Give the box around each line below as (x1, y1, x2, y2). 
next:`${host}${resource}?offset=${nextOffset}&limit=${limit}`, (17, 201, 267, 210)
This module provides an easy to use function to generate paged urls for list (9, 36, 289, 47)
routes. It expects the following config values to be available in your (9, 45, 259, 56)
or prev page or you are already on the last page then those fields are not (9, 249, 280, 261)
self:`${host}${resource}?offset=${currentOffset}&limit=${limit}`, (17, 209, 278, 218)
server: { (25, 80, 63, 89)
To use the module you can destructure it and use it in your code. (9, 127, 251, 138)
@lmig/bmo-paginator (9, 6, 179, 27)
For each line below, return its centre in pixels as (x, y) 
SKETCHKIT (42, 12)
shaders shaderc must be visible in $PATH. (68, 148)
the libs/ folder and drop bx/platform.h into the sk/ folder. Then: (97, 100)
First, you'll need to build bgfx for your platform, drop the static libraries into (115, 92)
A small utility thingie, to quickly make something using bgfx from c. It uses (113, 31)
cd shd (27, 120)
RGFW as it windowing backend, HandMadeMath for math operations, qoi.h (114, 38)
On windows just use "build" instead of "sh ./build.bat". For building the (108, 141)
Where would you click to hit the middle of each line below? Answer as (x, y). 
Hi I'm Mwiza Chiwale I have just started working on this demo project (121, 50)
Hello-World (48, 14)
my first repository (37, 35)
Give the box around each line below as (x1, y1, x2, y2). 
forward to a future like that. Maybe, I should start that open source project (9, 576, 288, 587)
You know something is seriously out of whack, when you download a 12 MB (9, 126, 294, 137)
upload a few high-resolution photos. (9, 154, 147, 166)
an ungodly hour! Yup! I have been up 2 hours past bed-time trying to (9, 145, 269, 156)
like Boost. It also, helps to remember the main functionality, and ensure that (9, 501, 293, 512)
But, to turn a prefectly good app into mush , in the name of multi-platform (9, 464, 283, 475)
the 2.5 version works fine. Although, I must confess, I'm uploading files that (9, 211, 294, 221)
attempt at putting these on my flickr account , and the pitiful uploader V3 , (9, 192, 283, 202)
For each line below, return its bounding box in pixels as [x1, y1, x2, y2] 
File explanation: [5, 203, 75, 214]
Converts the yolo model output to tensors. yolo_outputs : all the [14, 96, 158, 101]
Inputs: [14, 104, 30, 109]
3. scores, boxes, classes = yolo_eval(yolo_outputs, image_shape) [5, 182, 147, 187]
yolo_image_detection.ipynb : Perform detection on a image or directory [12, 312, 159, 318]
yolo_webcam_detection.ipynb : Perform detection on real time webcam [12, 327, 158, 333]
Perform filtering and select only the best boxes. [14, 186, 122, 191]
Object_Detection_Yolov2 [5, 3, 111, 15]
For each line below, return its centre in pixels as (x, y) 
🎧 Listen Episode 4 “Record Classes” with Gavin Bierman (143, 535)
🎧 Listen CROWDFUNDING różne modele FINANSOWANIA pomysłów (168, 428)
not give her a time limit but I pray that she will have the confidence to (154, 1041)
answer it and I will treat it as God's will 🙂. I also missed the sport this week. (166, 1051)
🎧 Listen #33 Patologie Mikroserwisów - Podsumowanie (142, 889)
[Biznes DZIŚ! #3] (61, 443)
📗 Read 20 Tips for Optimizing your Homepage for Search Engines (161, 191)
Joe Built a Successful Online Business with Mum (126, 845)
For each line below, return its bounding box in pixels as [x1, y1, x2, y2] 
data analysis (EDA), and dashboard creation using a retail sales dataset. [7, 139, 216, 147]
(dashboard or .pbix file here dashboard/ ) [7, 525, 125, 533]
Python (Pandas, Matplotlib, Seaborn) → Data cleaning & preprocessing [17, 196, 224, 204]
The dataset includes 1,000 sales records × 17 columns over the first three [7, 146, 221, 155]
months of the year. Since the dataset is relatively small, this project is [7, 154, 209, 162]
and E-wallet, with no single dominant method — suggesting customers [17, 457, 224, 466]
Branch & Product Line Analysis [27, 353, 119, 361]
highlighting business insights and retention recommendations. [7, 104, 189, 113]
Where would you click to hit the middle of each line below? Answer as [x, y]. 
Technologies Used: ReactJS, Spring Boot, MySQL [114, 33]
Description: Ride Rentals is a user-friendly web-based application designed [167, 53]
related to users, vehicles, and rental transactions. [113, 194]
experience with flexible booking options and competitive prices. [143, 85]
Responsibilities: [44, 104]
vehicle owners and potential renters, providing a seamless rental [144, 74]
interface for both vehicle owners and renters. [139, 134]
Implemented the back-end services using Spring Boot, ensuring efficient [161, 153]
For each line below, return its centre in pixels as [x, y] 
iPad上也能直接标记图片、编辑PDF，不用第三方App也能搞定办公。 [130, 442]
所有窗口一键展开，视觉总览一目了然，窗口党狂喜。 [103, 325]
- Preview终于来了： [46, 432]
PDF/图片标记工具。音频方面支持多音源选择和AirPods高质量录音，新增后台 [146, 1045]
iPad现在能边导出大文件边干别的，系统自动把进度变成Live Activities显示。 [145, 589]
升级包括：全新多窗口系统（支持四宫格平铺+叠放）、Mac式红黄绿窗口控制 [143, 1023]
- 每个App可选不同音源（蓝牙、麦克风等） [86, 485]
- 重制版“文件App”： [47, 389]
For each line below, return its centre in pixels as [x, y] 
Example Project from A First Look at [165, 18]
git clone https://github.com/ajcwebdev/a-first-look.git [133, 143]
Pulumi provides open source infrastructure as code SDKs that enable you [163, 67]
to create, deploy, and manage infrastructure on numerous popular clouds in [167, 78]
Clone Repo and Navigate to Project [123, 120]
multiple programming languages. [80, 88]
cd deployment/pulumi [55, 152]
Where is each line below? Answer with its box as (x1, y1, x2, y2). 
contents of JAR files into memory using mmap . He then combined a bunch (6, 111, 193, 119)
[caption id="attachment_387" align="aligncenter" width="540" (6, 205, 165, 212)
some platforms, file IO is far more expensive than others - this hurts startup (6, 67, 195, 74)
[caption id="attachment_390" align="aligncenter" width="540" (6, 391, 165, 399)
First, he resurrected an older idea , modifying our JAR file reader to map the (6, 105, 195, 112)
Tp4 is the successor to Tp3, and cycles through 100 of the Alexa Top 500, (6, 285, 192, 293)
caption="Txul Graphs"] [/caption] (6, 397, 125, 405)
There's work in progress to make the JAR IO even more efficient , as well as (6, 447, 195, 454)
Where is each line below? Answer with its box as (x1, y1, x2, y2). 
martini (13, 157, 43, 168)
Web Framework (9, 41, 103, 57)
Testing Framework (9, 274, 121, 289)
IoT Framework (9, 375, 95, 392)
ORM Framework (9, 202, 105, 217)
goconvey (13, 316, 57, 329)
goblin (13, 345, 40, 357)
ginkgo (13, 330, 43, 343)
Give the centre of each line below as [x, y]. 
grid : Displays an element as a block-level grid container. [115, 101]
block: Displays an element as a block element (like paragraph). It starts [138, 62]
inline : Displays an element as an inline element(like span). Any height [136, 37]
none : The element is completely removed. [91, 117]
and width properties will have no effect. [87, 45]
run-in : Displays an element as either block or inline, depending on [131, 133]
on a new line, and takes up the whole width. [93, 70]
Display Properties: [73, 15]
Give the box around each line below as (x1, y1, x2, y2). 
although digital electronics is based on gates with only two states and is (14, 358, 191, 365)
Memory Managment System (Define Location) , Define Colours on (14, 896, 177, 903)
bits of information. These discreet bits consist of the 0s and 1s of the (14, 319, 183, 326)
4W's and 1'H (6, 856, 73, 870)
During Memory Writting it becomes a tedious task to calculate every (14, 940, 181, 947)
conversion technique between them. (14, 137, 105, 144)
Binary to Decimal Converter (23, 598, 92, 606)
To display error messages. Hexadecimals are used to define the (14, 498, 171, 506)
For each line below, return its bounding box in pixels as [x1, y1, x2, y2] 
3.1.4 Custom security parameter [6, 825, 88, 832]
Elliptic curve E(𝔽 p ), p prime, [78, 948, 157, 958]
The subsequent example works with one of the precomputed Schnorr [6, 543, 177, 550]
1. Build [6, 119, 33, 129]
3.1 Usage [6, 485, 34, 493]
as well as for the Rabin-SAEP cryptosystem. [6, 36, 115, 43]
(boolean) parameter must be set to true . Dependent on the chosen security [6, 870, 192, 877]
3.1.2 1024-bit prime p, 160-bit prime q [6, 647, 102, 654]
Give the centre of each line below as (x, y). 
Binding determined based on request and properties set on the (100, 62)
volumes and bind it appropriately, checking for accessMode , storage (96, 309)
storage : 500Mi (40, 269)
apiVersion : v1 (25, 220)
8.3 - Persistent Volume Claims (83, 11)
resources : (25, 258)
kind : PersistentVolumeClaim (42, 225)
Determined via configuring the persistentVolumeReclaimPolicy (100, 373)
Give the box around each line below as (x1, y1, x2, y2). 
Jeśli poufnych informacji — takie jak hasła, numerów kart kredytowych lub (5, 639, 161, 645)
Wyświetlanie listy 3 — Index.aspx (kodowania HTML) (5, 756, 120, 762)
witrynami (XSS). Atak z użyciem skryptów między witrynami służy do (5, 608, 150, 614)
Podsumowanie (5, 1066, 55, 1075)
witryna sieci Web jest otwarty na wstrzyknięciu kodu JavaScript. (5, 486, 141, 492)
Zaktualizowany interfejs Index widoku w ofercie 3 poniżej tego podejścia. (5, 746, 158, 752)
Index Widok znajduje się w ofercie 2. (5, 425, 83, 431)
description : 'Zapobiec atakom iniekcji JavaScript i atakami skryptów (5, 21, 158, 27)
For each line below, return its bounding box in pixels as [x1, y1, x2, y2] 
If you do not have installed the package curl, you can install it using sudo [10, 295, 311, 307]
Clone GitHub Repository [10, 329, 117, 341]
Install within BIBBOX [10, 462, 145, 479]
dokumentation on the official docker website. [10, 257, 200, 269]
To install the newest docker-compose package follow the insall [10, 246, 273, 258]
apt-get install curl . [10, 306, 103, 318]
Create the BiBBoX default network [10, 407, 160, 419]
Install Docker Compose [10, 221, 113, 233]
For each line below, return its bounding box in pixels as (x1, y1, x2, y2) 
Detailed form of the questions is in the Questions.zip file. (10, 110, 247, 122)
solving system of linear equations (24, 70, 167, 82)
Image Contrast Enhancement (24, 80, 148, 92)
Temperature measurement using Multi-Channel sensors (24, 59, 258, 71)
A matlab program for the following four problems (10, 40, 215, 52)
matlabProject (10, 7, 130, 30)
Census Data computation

=-=-=-=-=

_EXERCISE DIRECTIONS_
The word "your" is the filter: copy every line of the listing above that contains it.

_SOLUTION FOR THIS EXERCISE_
routes. It expects the following config values to be available in your (9, 45, 259, 56)
To use the module you can destructure it and use it in your code. (9, 127, 251, 138)
First, you'll need to build bgfx for your platform, drop the static libraries into (115, 92)
📗 Read 20 Tips for Optimizing your Homepage for Search Engines (161, 191)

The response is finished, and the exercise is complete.